The closest publicly-traded competitor to Landbase is a company called ZoomInfo (ZI), which has a go-to-market intelligence and engagement platform for sales and marketing teams.
Copilot is their AI-driven solution that directs sales teams to focus on the best accounts, spend more time selling and win customers faster.
ZoomInfo has built a profitable business with over 35,000 customers, including 1,809 that are paying over $100,000 annually. It has big name customers, such as Snowflake (SNOW), Paypal (PYPL) and Airbnb (ABNB).
However, growth appears to have plateaued. Sales grew at an average annual rate of 33% over a five-year period, reaching $1.2 billion in 2023. But it looks like revenue will be down a little in 2024 and flat for this year.
It may be time for ZoomInfo to consider some inorganic growth by acquiring a company with more cutting-edge technology like the AI agent at Landbase.
The stock I’m more interested in also uses AI to find targeted customers leads, but in a different niche than Landbase.
AppLovin (APP)
Applovin has a technology platform for developers to market, monetize and publish their apps with a specialty in mobile-gaming.
The company owns over 200 gaming apps run by 11 studios globally, but its primary business is an adtech solution that connects customers to over 1.4 billion active users with targeted audiences in-app, on mobile devices, and on streaming TV.
In 2023, it launched an AI-powered adtech platform called AXON 2.0 that uses predictive machine learning to target app-install ads to users that are most likely to download those apps.
The platform was trained on AppLovin’s portfolio of games, which includes trillions of daily in-app events.
AXON 2.0 uses predictive modeling to forecast user behavior and optimize ad campaigns in real-time, delivering better return on ad spend for advertiser and increasing revenue for game publishers.

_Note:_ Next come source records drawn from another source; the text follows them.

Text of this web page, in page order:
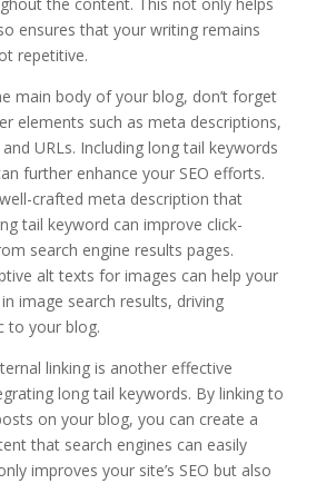
ensures that your writing remains
repetitive.
main body of your blog, don’t forget
elements such as meta descriptions,
URLs. Including long tail keywords
further enhance your SEO efforts.
crafted meta description that
tail keyword can improve click-
search engine results pages.
alt texts for images can help your
image search results, driving
to your blog.
linking is another effective
long tail keywords. By linking to
on your blog, you can create a
that search engines can easily
improves your site’s SEO but also
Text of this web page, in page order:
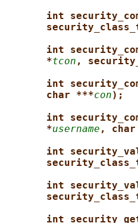
int
int
*tcon ,
int
char ***con);
int
*username ,
int
int
int
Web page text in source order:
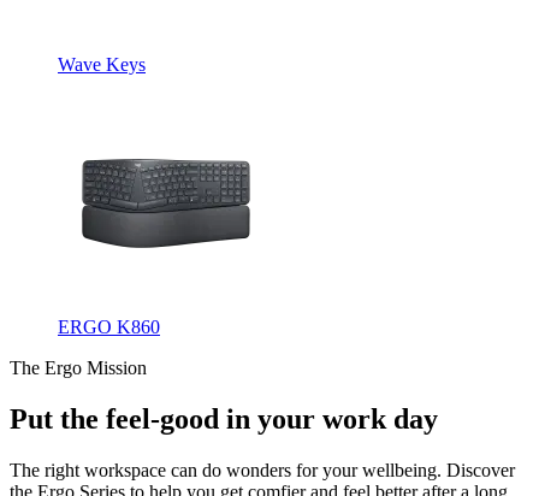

The adtech platform has been so successful that management had to rename the “Software Platform” business segment to “Advertising” (starting in Q4) to better align with the nature of the business.
AppLovin reported nearly $1.2 billion in revenue in Q3 2024, a 39% increase driven almost entirely by ad revenue.

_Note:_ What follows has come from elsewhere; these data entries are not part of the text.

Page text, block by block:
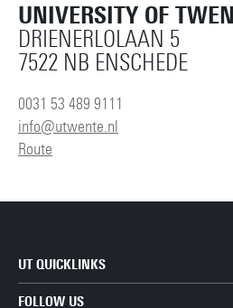
UNIVERSITY OF
DRIENERLOLAAN 5
7522 NB ENSCHEDE
0031 53 489 9111
info@utwente.nl
Route
UT QUICKLINKS
FOLLOW US
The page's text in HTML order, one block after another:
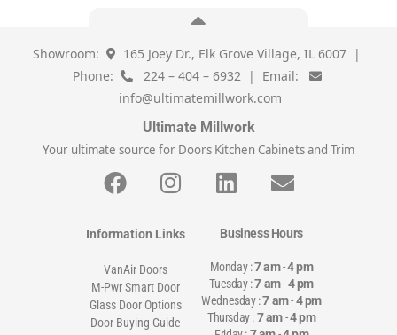
Showroom:
165 Joey Dr., Elk Grove Village, IL 6007 |
Phone:
224 – 404 – 6932 | Email:
info@ultimatemillwork.com
Ultimate Millwork
Your ultimate source for Doors Kitchen Cabinets and Trim
Information Links
VanAir Doors
M-Pwr Smart Door
Glass Door Options
Door Buying Guide
Business Hours
Monday :7 am-4 pm
Tuesday :7 am-4 pm
Wednesday :7 am-4 pm
Thursday :7 am-4 pm

Software Platform revenue, nearly all of which was ad sales, increased by 66% to $835 million for the quarter. Adjusted EBITDA was reported at 79% for the business segment.
By comparison, revenue for the Apps segment increased 1% to $363 million with a 19% EBITDA margin.

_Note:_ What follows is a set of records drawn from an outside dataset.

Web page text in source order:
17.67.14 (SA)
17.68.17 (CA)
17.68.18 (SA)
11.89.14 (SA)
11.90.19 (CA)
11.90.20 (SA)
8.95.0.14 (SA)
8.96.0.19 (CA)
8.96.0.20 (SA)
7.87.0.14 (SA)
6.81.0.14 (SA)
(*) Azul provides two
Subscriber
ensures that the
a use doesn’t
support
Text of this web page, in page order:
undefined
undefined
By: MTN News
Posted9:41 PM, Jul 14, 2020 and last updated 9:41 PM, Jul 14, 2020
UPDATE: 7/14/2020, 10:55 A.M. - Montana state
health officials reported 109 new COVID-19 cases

AppLovin’s amazing new AI-powered adtech platform is printing cash. It generated $551 million in free cash flow in Q3 alone, part of which can be used for the $1.25 billion share buyback program announced in February 2024.
This outstanding growth didn’t go unnoticed by investors. Shares of APP soared by over 700% in 2024. AppLovin is now a mega-cap stock worth over $110 billion.
Shares of APP are down about 18% from the peak in early-December. But the stock still trades at a lofty valuation (55.2 FWD P/E), as is the case for most market leading AI stocks.
APP has held support above $305 ever since the post-earnings breakout on huge volume in November. But as I wrote last Friday, I think we could be in the middle of a non-recession correction.
IF we get a broader market correction, we should be able to scoop up shares of APP at a better price. Perhaps as low as the top of the November gap higher (around $240). I’d buy if we test that key support level, but I may not wait that long. It will depend on how the markets trade in the coming weeks.
AppLovin is proof of the earnings potential with breakthrough AI-driven technology. I expect the company will continue to capitalize with more growth ahead, including from new verticals beyond gaming for the adtech platform.
APP is on my radar as a potential Momentum Trade. (See my about page for more details on the different investing strategies in The Profit Nomad PRO).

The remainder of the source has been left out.